» **What this task involves**
Skip the images; return every entry exactly.

» **Data supplied**
+ + + + +

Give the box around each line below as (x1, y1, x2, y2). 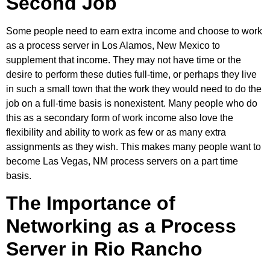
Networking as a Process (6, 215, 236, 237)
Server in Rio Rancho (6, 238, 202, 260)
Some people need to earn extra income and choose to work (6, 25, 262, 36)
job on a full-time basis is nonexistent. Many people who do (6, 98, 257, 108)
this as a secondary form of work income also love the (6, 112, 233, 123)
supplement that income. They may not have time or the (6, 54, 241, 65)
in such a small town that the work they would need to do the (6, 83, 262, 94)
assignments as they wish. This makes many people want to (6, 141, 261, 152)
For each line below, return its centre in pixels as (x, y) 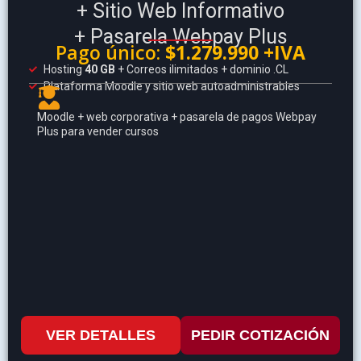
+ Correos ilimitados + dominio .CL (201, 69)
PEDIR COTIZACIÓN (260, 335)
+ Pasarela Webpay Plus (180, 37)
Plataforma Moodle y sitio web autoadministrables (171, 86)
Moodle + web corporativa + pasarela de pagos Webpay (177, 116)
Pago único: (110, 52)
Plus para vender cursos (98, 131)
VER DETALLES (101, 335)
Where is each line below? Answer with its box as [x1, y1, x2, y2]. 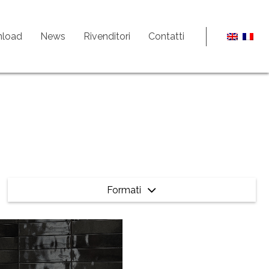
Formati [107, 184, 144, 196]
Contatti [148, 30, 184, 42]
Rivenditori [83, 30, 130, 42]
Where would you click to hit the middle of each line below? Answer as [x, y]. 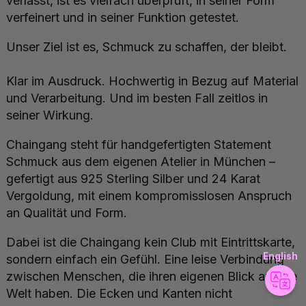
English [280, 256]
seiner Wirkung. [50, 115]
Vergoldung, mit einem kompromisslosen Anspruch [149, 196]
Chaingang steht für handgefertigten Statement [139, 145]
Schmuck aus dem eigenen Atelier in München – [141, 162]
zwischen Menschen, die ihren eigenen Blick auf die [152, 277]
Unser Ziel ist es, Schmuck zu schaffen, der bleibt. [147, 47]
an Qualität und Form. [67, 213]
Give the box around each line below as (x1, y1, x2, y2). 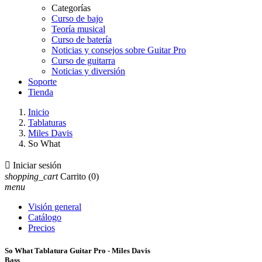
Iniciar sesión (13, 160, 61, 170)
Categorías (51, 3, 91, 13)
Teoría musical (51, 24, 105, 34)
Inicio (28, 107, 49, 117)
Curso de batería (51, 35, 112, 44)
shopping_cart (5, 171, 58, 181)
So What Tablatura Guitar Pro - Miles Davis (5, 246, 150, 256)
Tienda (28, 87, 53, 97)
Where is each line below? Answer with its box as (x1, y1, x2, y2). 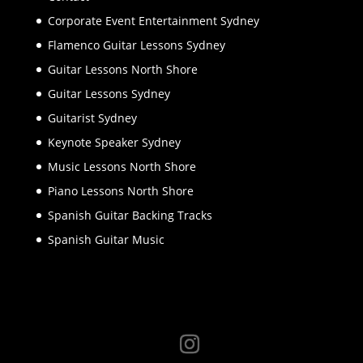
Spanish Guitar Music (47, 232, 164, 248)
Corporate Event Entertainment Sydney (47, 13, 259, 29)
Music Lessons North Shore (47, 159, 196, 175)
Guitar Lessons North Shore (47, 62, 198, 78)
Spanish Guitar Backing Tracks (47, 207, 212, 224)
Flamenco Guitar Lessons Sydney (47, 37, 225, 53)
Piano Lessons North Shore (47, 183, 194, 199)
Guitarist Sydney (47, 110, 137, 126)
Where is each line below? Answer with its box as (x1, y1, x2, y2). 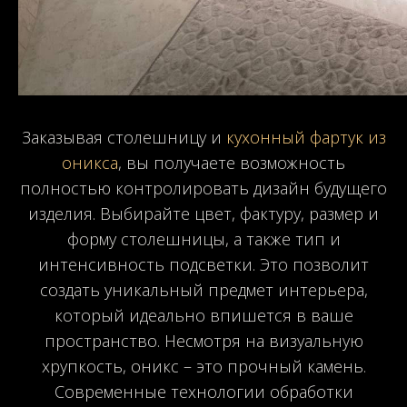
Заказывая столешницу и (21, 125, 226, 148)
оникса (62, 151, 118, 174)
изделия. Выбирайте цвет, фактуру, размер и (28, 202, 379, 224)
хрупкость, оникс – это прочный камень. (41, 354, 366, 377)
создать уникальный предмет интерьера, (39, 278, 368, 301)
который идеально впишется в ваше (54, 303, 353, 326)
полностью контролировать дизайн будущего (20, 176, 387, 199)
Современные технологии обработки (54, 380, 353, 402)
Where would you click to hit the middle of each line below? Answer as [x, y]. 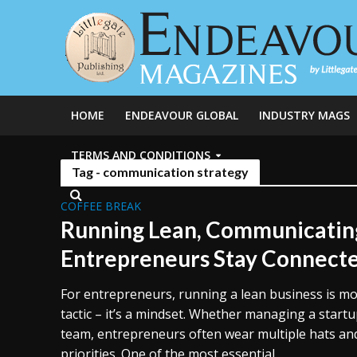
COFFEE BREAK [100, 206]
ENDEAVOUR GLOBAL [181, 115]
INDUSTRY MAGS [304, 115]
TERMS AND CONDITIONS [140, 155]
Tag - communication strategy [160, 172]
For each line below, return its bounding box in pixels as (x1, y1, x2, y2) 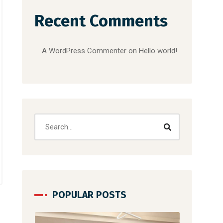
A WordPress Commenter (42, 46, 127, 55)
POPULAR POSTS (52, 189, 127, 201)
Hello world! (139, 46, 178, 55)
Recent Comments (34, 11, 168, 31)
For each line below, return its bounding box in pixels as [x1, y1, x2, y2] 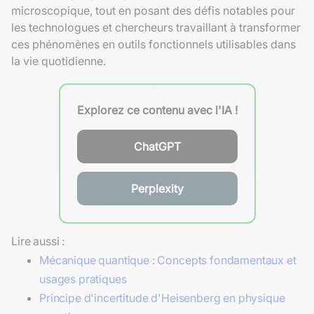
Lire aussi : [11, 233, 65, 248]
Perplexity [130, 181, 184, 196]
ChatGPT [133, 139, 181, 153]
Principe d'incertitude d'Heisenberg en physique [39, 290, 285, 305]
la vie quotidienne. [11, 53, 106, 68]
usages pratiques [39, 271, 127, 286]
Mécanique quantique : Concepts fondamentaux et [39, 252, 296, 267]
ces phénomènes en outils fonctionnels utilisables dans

+ + + + +

» **Response box**
Give the box around each line below as (x1, y1, x2, y2). 
Networking as a Process (6, 215, 236, 237)
Server in Rio Rancho (6, 238, 202, 260)
Some people need to earn extra income and choose to work (6, 25, 262, 36)
job on a full-time basis is nonexistent. Many people who do (6, 98, 257, 108)
this as a secondary form of work income also love the (6, 112, 233, 123)
supplement that income. They may not have time or the (6, 54, 241, 65)
in such a small town that the work they would need to do the (6, 83, 262, 94)
assignments as they wish. This makes many people want to (6, 141, 261, 152)
For each line below, return its centre in pixels as (x, y) 
+ Correos ilimitados + dominio .CL (201, 69)
PEDIR COTIZACIÓN (260, 335)
+ Pasarela Webpay Plus (180, 37)
Plataforma Moodle y sitio web autoadministrables (171, 86)
Moodle + web corporativa + pasarela de pagos Webpay (177, 116)
Pago único: (110, 52)
Plus para vender cursos (98, 131)
VER DETALLES (101, 335)
Where is each line below? Answer with its box as [x1, y1, x2, y2]. 
Formati [107, 184, 144, 196]
Contatti [148, 30, 184, 42]
Rivenditori [83, 30, 130, 42]
Where would you click to hit the middle of each line below? Answer as [x, y]. 
English [280, 256]
seiner Wirkung. [50, 115]
Vergoldung, mit einem kompromisslosen Anspruch [149, 196]
Chaingang steht für handgefertigten Statement [139, 145]
Schmuck aus dem eigenen Atelier in München – [141, 162]
zwischen Menschen, die ihren eigenen Blick auf die [152, 277]
Unser Ziel ist es, Schmuck zu schaffen, der bleibt. [147, 47]
an Qualität und Form. [67, 213]
Give the box around each line below as (x1, y1, x2, y2). 
Iniciar sesión (13, 160, 61, 170)
Categorías (51, 3, 91, 13)
Teoría musical (51, 24, 105, 34)
Inicio (28, 107, 49, 117)
Curso de batería (51, 35, 112, 44)
shopping_cart (5, 171, 58, 181)
So What Tablatura Guitar Pro - Miles Davis (5, 246, 150, 256)
Tienda (28, 87, 53, 97)
Where is each line below? Answer with its box as (x1, y1, x2, y2). 
Spanish Guitar Music (47, 232, 164, 248)
Corporate Event Entertainment Sydney (47, 13, 259, 29)
Music Lessons North Shore (47, 159, 196, 175)
Guitar Lessons North Shore (47, 62, 198, 78)
Spanish Guitar Backing Tracks (47, 207, 212, 224)
Flamenco Guitar Lessons Sydney (47, 37, 225, 53)
Piano Lessons North Shore (47, 183, 194, 199)
Guitarist Sydney (47, 110, 137, 126)
Where is each line below? Answer with its box as (x1, y1, x2, y2). 
Заказывая столешницу и (21, 125, 226, 148)
оникса (62, 151, 118, 174)
изделия. Выбирайте цвет, фактуру, размер и (28, 202, 379, 224)
хрупкость, оникс – это прочный камень. (41, 354, 366, 377)
создать уникальный предмет интерьера, (39, 278, 368, 301)
который идеально впишется в ваше (54, 303, 353, 326)
полностью контролировать дизайн будущего (20, 176, 387, 199)
Современные технологии обработки (54, 380, 353, 402)
Where would you click to hit the middle of each line below? Answer as [x, y]. 
COFFEE BREAK [100, 206]
ENDEAVOUR GLOBAL [181, 115]
INDUSTRY MAGS [304, 115]
TERMS AND CONDITIONS [140, 155]
Tag - communication strategy [160, 172]
For each line below, return its bounding box in pixels as (x1, y1, x2, y2) 
A WordPress Commenter (42, 46, 127, 55)
POPULAR POSTS (52, 189, 127, 201)
Hello world! (139, 46, 178, 55)
Recent Comments (34, 11, 168, 31)
For each line below, return its bounding box in pixels as [x1, y1, x2, y2] 
Lire aussi : [11, 233, 65, 248]
Perplexity [130, 181, 184, 196]
ChatGPT [133, 139, 181, 153]
Principe d'incertitude d'Heisenberg en physique [39, 290, 285, 305]
la vie quotidienne. [11, 53, 106, 68]
usages pratiques [39, 271, 127, 286]
Mécanique quantique : Concepts fondamentaux et [39, 252, 296, 267]
ces phénomènes en outils fonctionnels utilisables dans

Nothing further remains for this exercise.